■ **Work to complete**
Starting at the first line of the data, print each line verbatim up to and including the line bearing "The documentation for", omitting pictures.

[Data excerpts]
****************************************

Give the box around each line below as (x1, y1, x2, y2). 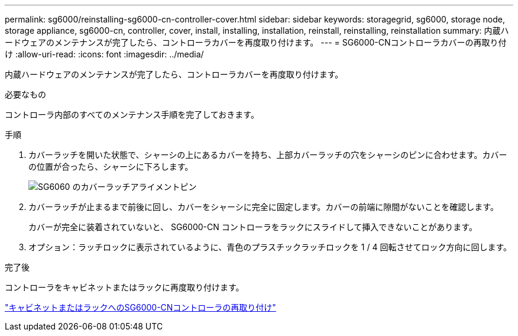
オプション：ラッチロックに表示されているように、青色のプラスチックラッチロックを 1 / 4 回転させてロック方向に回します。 (28, 242, 512, 252)
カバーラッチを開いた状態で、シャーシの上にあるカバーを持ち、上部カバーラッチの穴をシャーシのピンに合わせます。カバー (28, 150, 507, 160)
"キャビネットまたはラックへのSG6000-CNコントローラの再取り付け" (5, 302, 276, 312)
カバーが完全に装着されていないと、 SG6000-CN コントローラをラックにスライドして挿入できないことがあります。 (28, 222, 477, 232)
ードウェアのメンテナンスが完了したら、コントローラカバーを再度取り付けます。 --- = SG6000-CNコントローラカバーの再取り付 (5, 37, 507, 47)
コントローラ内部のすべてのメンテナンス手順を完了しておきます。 (5, 109, 259, 119)
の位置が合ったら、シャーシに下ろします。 (28, 161, 193, 172)
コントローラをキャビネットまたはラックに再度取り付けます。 (5, 282, 244, 292)
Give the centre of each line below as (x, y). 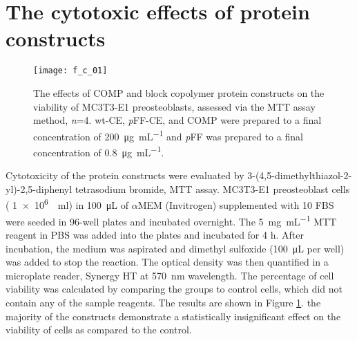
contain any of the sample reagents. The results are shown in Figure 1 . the (163, 302)
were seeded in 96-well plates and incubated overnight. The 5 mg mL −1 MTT (171, 220)
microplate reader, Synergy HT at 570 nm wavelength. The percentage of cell (170, 275)
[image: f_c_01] (70, 71)
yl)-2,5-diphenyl (39, 188)
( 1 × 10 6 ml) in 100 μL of (67, 204)
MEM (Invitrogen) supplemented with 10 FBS (236, 205)
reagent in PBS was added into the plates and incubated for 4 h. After (155, 234)
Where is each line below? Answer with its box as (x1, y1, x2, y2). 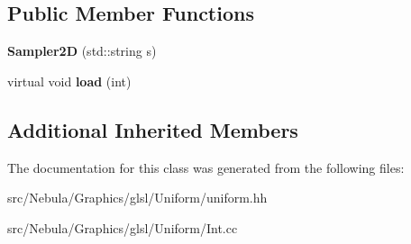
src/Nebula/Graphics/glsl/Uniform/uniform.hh (7, 188, 268, 207)
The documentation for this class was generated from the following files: (7, 158, 405, 176)
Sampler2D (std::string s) (7, 41, 157, 60)
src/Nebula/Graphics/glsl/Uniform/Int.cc (7, 218, 238, 237)
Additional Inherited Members (7, 115, 298, 143)
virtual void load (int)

****************************************

■ **Task result**
Give the box around each line below as (x1, y1, x2, y2). 
オプション：ラッチロックに表示されているように、青色のプラスチックラッチロックを 1 / 4 回転させてロック方向に回します。 (28, 242, 512, 252)
カバーラッチを開いた状態で、シャーシの上にあるカバーを持ち、上部カバーラッチの穴をシャーシのピンに合わせます。カバー (28, 150, 507, 160)
"キャビネットまたはラックへのSG6000-CNコントローラの再取り付け" (5, 302, 276, 312)
カバーが完全に装着されていないと、 SG6000-CN コントローラをラックにスライドして挿入できないことがあります。 (28, 222, 477, 232)
ードウェアのメンテナンスが完了したら、コントローラカバーを再度取り付けます。 --- = SG6000-CNコントローラカバーの再取り付 (5, 37, 507, 47)
コントローラ内部のすべてのメンテナンス手順を完了しておきます。 (5, 109, 259, 119)
の位置が合ったら、シャーシに下ろします。 (28, 161, 193, 172)
コントローラをキャビネットまたはラックに再度取り付けます。 (5, 282, 244, 292)
Give the centre of each line below as (x, y). 
contain any of the sample reagents. The results are shown in Figure 1 . the (163, 302)
were seeded in 96-well plates and incubated overnight. The 5 mg mL −1 MTT (171, 220)
microplate reader, Synergy HT at 570 nm wavelength. The percentage of cell (170, 275)
[image: f_c_01] (70, 71)
yl)-2,5-diphenyl (39, 188)
( 1 × 10 6 ml) in 100 μL of (67, 204)
MEM (Invitrogen) supplemented with 10 FBS (236, 205)
reagent in PBS was added into the plates and incubated for 4 h. After (155, 234)
Where is each line below? Answer with its box as (x1, y1, x2, y2). 
src/Nebula/Graphics/glsl/Uniform/uniform.hh (7, 188, 268, 207)
The documentation for this class was generated from the following files: (7, 158, 405, 176)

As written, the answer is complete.